Dave Solko <SOLKODE@exchange.uc.edu> writes:
>>From:  murray@spyglass.com
>>Sent:  Thursday, June 6, 1996 9:39PM
>>
>>Figure 3 on page 360 of Goldfarb's "The SGML Handbook" describes the
>>SGML markup characters. Those that are processed in a document instance
>>need to be 'escaped'. In HTML these include STAGO ('<'), TAGC ('>'),
>>LIT ('"') and ERO ('&').
>
>So, in order for my HTML to be proper SGML, I have to use the escape
>characters for all quotes, ampersands and angle-brackets? I have only
>found the need to escape from the angle-brackets (and actually, only the
>less than sign) in order for my HTML to be displayed correctly and
>validate.

Dave,

You are correct. You only have to be sure your content doesn't
"accidentally" create HTML markup: it's a matter of context. In proper
context, *none* need to be replaced in a system using an accurate SGML
parsing engine (that can always figure context), but on the web, where both
browsers and documents are frequently broken, it's simply safer.
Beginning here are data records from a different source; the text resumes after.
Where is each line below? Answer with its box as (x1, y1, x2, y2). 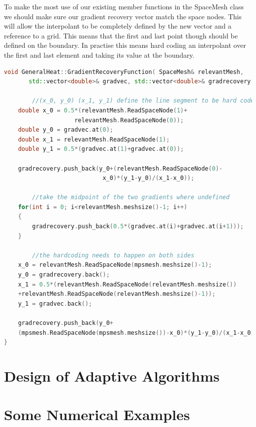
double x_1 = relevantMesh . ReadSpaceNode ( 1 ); (18, 136, 170, 143)
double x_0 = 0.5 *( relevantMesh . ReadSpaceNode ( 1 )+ (18, 107, 188, 114)
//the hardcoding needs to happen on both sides (32, 251, 194, 259)
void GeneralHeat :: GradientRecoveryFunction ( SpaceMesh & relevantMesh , (4, 68, 244, 75)
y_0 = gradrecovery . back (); (18, 271, 110, 279)
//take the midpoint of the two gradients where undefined (32, 194, 230, 201)
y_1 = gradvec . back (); (18, 300, 93, 307)
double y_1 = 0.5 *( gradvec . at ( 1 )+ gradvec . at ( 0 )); (18, 145, 184, 153)
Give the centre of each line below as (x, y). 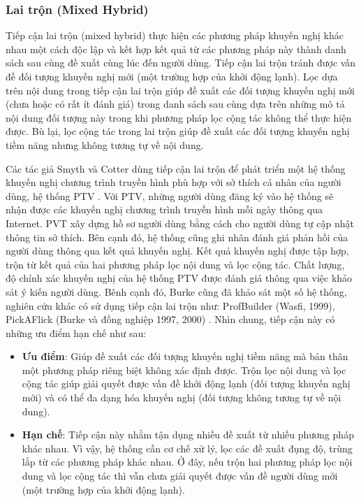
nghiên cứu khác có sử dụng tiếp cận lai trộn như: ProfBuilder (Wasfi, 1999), (170, 305)
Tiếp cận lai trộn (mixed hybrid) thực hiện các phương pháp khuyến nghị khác (175, 35)
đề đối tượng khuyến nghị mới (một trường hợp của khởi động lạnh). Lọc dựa (172, 76)
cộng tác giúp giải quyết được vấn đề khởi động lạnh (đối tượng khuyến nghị (186, 383)
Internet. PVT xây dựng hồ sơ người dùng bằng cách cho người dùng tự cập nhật (180, 223)
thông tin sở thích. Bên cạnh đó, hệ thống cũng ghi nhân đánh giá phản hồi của (177, 237)
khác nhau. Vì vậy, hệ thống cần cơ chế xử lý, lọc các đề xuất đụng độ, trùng (187, 448)
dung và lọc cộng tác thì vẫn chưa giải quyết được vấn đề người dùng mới (180, 476)
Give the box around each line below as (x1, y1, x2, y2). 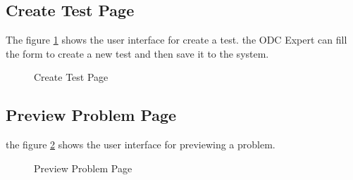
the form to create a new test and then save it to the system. (6, 46, 269, 60)
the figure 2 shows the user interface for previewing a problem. (6, 137, 275, 152)
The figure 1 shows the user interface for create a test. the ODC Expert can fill (6, 32, 347, 47)
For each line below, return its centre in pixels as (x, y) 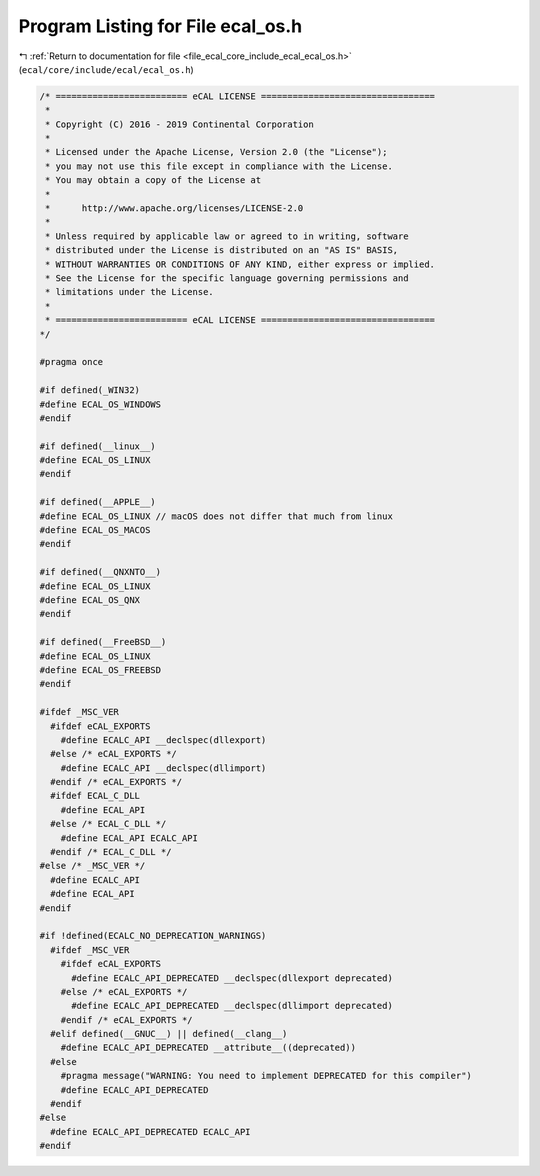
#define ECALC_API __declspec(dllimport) (163, 768)
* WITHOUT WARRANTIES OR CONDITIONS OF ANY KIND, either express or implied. (240, 264)
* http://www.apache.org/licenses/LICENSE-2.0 (174, 208)
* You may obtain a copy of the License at (153, 180)
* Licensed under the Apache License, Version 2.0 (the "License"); (216, 152)
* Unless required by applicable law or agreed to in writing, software (227, 236)
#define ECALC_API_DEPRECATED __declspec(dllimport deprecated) (232, 1006)
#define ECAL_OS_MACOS (95, 530)
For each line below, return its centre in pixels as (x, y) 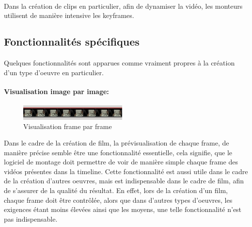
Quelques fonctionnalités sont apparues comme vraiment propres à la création (119, 63)
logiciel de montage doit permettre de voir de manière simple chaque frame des (121, 162)
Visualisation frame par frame (68, 126)
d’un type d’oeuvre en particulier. (54, 72)
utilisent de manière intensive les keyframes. (69, 15)
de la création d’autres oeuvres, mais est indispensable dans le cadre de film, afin (124, 181)
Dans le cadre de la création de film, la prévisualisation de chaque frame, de (117, 143)
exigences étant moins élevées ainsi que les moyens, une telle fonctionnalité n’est (123, 209)
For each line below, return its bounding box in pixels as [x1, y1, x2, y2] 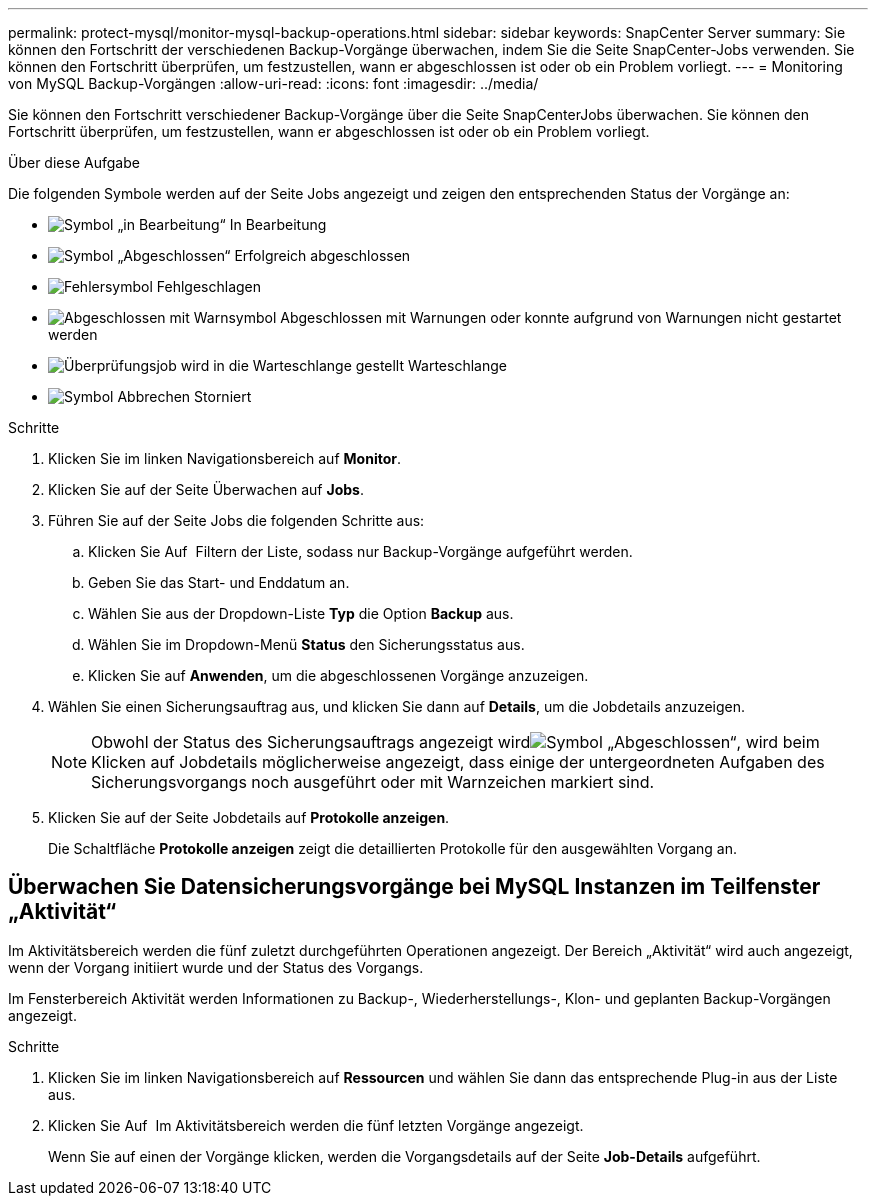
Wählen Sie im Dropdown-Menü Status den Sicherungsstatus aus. [88, 636, 525, 653]
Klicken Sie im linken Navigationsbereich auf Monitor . [48, 450, 401, 467]
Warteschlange [407, 357, 507, 374]
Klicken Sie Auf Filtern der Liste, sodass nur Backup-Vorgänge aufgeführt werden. [88, 543, 633, 560]
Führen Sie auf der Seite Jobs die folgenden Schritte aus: [48, 512, 425, 529]
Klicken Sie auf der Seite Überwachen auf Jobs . [48, 481, 364, 498]
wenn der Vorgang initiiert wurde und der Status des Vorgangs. [8, 958, 424, 976]
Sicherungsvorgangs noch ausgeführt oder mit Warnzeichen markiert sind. [91, 772, 655, 792]
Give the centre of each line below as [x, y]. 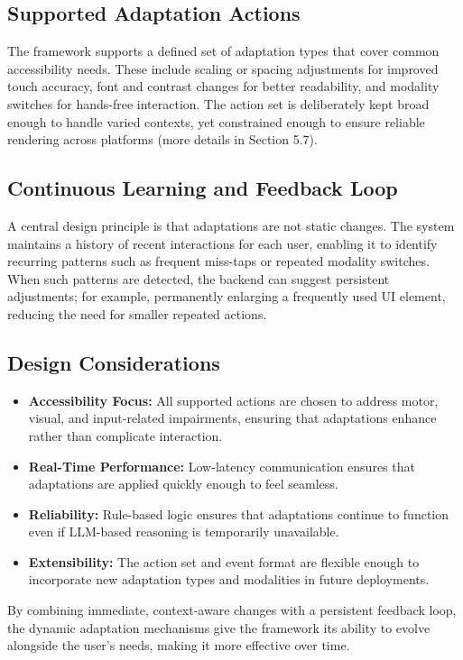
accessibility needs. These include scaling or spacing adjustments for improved [223, 68]
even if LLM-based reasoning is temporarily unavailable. [184, 532]
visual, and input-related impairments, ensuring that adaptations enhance [232, 418]
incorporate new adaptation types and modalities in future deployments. [229, 579]
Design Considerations [114, 362]
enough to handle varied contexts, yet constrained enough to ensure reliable [216, 121]
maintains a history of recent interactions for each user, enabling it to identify [222, 243]
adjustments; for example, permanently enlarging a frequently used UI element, [227, 296]

I stated
"need to" because on the Web, browser parsing engines may or will make
mistakes, and some mistakes can be costly. And from looking at the
percentage of invalid documents on the Web, it's better to err on the safe
side.

I've seen whole sections of text disappear from home pages of prominent
companies because the pages were never validated, and often simply
replacing those four characters with their entity equivalents would have
displayed the problem, even if the document authors didn't validate their
document.

I advocate (particularly for machine translators) simply replacing all the
"sensitive" characters with their entity equivalents, with some reasoning:

    "&"
         not followed by a space accidentally becomes an entity
    "<"
         followed by a character becomes a start tag. In some browsers,
         this is simply parsed as the beginning of a tag.
    ">"
         if there has been an erroneously created start tag, then the
         presence of ">" may accidentally cause a parser to hide a section
         of text it considers markup. Replacing ">" with &gt; will at least
         make this much less likely to pass unnoticed.
    quotes
         as previously, a browser may attempt to resolve bad markup by
         searching forward to the next quote character. It's much less
         likely to pass if quotes only appear in markup.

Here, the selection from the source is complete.